I was seduced not by judgment or criterion, but by the image: the one stone scraping against the other, as a way of knowing if a stone was “good.” Knowing by the mark that is made, by the grit, the dust left behind. I imagined a composer taking his material and scraping it up against certain things (processes, problems, surprises, limitations), and knowing thereby that he had something worthwhile to work with. And I am always desperately questing for new “sublime” images and metaphors to express the ridiculous exasperation of playing the piano … the sheer physical illusions and self-deceptions at the heart of the enterprise, the grit you must find within. 88 identical silly (plastic!) keys and what you are looking for is always in between them; a situation in which (at bottom) you are simply pressing a button down a very small distance, over and over again, behind which gadgets mysteriously, heartlessly operate; you must always press down though you want many of the notes to feel “up;” you are a deluded Frankenstein, pretending to animate an inanimate object; you want to feel the keys, though they cannot “feel” you; inevitably, absurdly, you may feel that how you cross the next 3 millimeters of space with your little finger may mean as much, say, as the Complete Works of Shakespeare. The monstrous tension you must feel inside of you between two notes: a total paradox against the polished mechanical ease of the big black monster. And by the way, in case you were wondering, you are always scraped against the piano to measure your own worth.

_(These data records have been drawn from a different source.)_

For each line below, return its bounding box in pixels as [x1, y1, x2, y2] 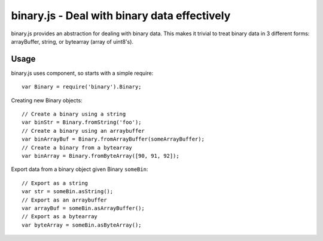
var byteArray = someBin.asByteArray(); [22, 221, 142, 228]
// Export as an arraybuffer [22, 196, 107, 203]
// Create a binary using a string [22, 111, 126, 118]
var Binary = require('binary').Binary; [22, 84, 142, 90]
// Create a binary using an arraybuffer [22, 127, 145, 134]
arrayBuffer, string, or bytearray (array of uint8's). [11, 38, 134, 45]
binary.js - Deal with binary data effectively [11, 9, 231, 22]
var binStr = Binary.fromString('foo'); [22, 119, 142, 126]
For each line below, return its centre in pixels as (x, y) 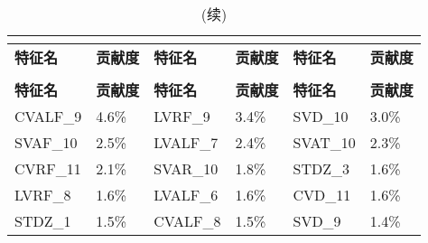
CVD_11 (322, 195)
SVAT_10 (324, 142)
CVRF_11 (48, 168)
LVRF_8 (43, 195)
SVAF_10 (46, 142)
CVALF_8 (187, 221)
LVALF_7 (186, 142)
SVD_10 (321, 116)
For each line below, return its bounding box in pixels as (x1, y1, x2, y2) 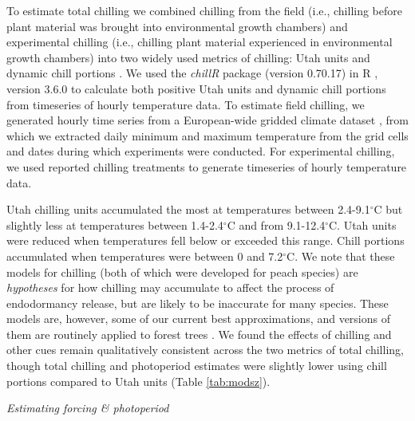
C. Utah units (329, 216, 397, 233)
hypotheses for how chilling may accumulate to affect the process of (6, 279, 334, 296)
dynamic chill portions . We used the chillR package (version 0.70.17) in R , (6, 65, 378, 81)
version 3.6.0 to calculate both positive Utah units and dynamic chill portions (6, 80, 386, 96)
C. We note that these (287, 247, 395, 264)
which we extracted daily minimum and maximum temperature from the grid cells (6, 127, 409, 144)
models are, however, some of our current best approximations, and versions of (6, 310, 390, 327)
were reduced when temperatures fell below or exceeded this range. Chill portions (6, 232, 405, 249)
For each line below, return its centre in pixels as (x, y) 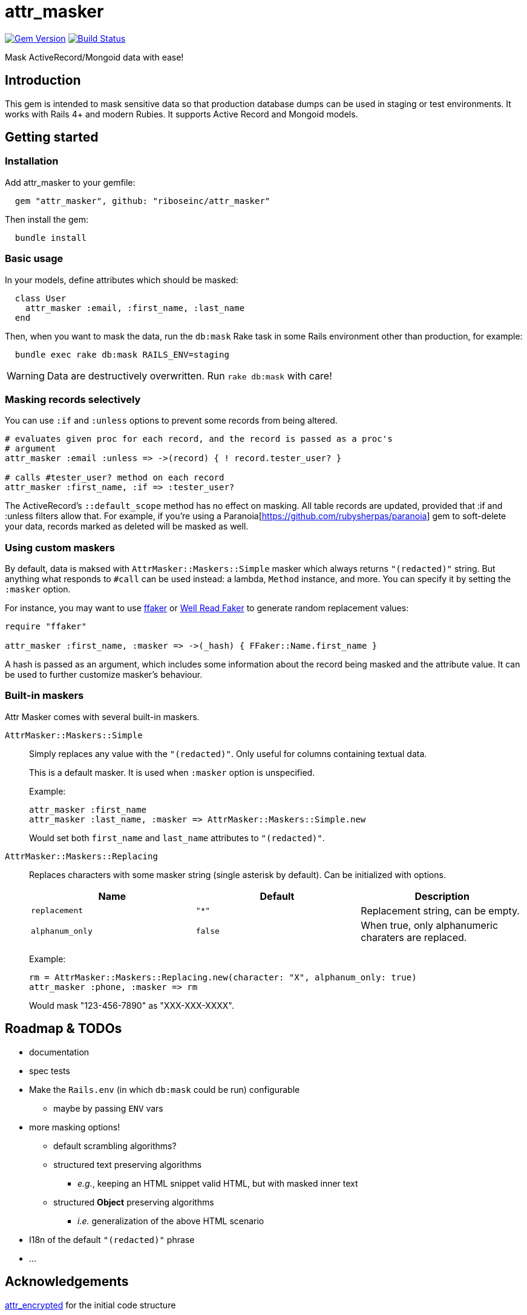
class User (41, 298)
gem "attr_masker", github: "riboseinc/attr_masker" (142, 201)
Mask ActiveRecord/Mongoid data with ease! (94, 57)
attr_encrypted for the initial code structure (90, 1305)
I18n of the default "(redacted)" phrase (112, 1239)
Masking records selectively (73, 399)
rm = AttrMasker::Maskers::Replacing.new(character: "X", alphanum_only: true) (223, 977)
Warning (26, 375)
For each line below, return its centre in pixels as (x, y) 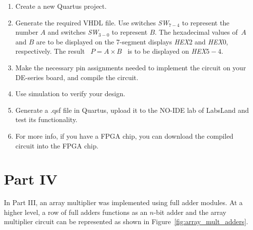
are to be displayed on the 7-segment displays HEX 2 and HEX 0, (132, 41)
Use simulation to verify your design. (70, 94)
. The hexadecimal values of (196, 32)
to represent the (206, 22)
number (27, 32)
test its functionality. (46, 119)
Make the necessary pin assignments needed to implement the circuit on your (131, 67)
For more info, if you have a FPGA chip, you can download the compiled (124, 136)
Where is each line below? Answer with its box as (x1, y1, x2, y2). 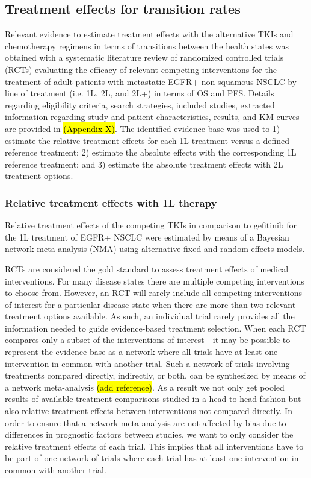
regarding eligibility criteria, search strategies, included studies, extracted (5, 98, 275, 111)
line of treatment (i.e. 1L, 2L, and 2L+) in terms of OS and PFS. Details (5, 87, 274, 99)
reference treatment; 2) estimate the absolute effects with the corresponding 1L (5, 146, 297, 159)
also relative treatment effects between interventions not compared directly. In (5, 404, 292, 417)
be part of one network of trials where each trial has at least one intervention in (5, 451, 299, 464)
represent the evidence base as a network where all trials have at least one (5, 345, 278, 358)
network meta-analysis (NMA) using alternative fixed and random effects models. (5, 242, 305, 255)
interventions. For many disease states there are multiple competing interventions (5, 274, 304, 287)
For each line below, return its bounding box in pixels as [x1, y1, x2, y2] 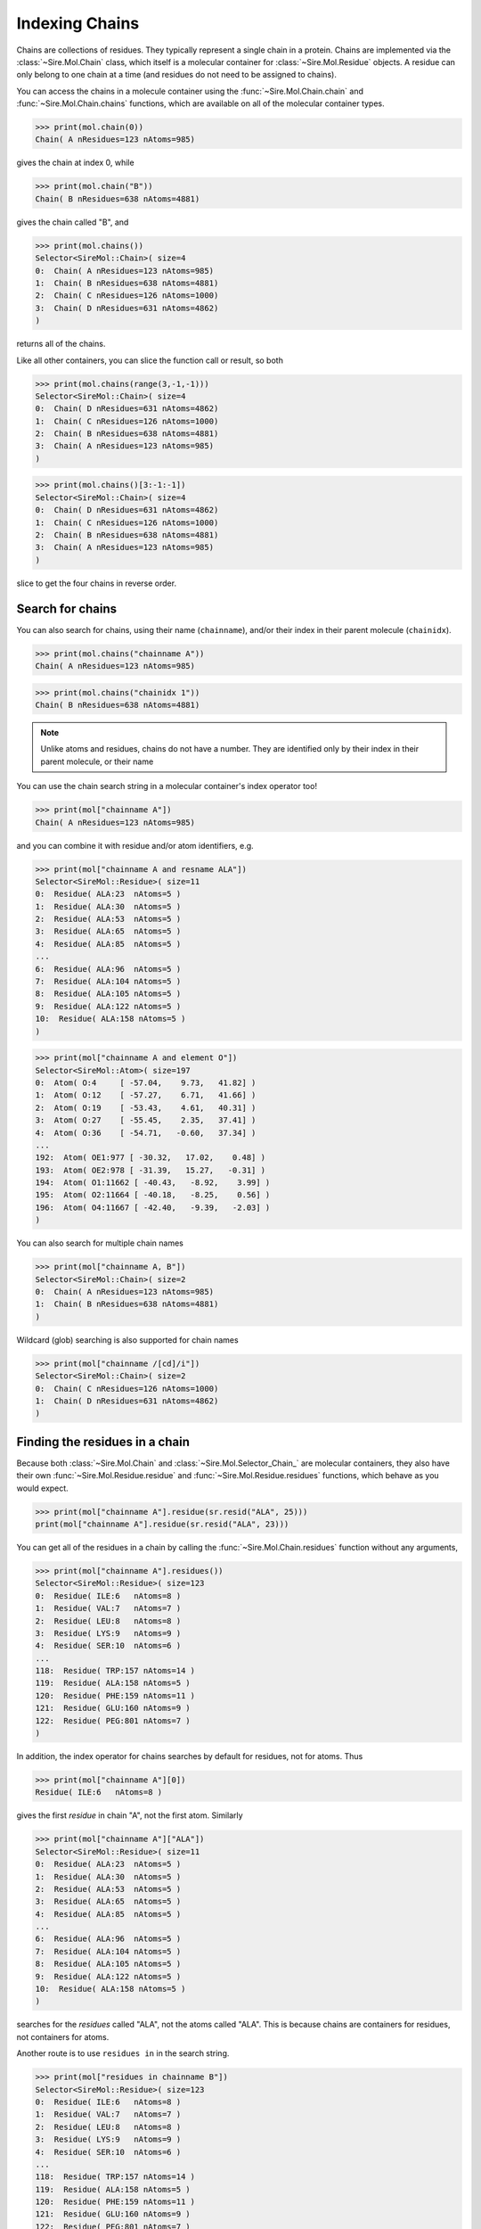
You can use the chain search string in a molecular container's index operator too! [16, 781, 318, 792]
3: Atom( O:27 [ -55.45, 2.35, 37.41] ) [35, 1115, 257, 1125]
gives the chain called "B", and [16, 217, 129, 227]
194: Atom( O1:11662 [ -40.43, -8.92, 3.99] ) [35, 1178, 271, 1188]
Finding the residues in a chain [16, 1434, 191, 1449]
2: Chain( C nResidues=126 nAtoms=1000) [35, 291, 219, 300]
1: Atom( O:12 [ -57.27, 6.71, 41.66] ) [35, 1090, 257, 1100]
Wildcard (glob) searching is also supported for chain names [16, 1334, 240, 1345]

I was sitting restlessly, ruffling program pages, thinking these thoughts, listening to some very beautiful singing, and not in the mood for those beauties. I needed edge, and I needed to be scraped. There was no mental touchstone, there was some unmeasurable quantity slipping away from me every moment, some repetitive random loss, and my head was sinking into a soft flutey fuzz. Nina Simone’s version of “Just in Time” popped into my head and I craved it deeply; I needed to flee. The person next to me whispered to his friend that the music we we hearing was “luminous,” and I snarked, yes, luminous like the soft light in a GE commercial … not like the light of Nina’s singing, the brazen belted thrash of her notes, their harsh waver …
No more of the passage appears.